» THE PROBLEM
From the records below, transcribe exactly the lines that begin at the line with "control chip, improve charging efficiency" and end at the line with "All I want for my (IH) Christmas…", both included.

(Data items)
----------------

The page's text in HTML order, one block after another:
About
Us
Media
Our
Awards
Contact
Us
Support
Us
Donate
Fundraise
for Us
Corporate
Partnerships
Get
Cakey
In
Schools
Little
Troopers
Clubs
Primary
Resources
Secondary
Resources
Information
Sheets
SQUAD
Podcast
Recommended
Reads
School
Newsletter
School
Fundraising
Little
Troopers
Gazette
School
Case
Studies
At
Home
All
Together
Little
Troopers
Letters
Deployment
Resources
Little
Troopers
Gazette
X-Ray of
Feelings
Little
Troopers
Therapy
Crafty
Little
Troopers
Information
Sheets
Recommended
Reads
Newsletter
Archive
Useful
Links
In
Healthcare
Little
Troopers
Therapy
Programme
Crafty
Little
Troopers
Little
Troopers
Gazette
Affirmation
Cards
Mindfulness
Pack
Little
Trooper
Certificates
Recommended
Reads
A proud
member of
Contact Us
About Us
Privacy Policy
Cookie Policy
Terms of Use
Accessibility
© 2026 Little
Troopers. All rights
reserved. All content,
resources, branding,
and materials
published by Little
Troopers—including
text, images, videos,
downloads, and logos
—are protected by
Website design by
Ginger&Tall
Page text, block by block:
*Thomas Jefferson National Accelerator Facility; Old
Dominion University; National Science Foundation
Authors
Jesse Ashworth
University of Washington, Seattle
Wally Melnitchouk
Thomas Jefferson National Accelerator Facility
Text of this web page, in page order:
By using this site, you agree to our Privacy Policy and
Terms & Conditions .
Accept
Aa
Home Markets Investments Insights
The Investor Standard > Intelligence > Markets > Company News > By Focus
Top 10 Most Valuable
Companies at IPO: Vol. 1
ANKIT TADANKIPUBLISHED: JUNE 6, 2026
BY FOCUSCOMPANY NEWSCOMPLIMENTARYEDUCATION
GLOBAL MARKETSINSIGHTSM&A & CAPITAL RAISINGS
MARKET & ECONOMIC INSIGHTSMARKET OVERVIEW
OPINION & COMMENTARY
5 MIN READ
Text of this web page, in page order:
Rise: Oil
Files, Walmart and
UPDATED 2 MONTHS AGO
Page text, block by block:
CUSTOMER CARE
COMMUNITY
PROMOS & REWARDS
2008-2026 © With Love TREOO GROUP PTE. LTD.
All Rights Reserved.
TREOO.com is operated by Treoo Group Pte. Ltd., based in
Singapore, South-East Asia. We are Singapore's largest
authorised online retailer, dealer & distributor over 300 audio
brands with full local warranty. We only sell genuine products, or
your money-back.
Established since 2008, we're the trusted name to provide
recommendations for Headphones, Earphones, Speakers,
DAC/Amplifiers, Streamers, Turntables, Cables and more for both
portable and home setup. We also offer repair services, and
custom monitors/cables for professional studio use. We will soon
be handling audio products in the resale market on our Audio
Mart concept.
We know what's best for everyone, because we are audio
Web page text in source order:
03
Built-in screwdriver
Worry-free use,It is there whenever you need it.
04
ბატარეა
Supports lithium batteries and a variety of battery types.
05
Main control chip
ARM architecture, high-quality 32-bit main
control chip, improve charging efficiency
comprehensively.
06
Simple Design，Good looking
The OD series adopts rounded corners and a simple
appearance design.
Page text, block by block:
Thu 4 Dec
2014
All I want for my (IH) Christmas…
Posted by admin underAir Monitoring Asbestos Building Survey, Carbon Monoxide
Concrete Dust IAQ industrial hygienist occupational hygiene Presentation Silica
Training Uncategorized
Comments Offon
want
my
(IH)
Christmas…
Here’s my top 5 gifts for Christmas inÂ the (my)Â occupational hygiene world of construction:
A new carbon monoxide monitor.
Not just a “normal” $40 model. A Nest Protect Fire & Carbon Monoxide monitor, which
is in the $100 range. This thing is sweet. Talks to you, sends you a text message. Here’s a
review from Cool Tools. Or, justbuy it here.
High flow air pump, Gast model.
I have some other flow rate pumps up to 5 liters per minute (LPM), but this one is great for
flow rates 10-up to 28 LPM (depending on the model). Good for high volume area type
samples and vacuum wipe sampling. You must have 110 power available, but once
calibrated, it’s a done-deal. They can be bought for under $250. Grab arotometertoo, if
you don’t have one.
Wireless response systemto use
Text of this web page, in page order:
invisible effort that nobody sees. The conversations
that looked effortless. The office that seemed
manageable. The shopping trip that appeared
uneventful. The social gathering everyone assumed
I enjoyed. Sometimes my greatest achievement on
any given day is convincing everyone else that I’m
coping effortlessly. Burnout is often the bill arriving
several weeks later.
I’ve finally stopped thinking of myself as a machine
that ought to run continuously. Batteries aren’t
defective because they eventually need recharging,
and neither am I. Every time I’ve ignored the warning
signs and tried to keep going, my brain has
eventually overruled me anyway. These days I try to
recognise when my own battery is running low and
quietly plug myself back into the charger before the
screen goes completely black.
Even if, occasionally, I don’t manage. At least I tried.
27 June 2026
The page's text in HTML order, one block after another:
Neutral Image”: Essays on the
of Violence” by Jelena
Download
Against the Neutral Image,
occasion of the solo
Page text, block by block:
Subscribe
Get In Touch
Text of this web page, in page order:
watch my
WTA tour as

----------------

» RESPONSE TO THIS EXERCISE
control chip, improve charging efficiency
comprehensively.
06
Simple Design，Good looking
The OD series adopts rounded corners and a simple
appearance design.
Page text, block by block:
Thu 4 Dec
2014
All I want for my (IH) Christmas…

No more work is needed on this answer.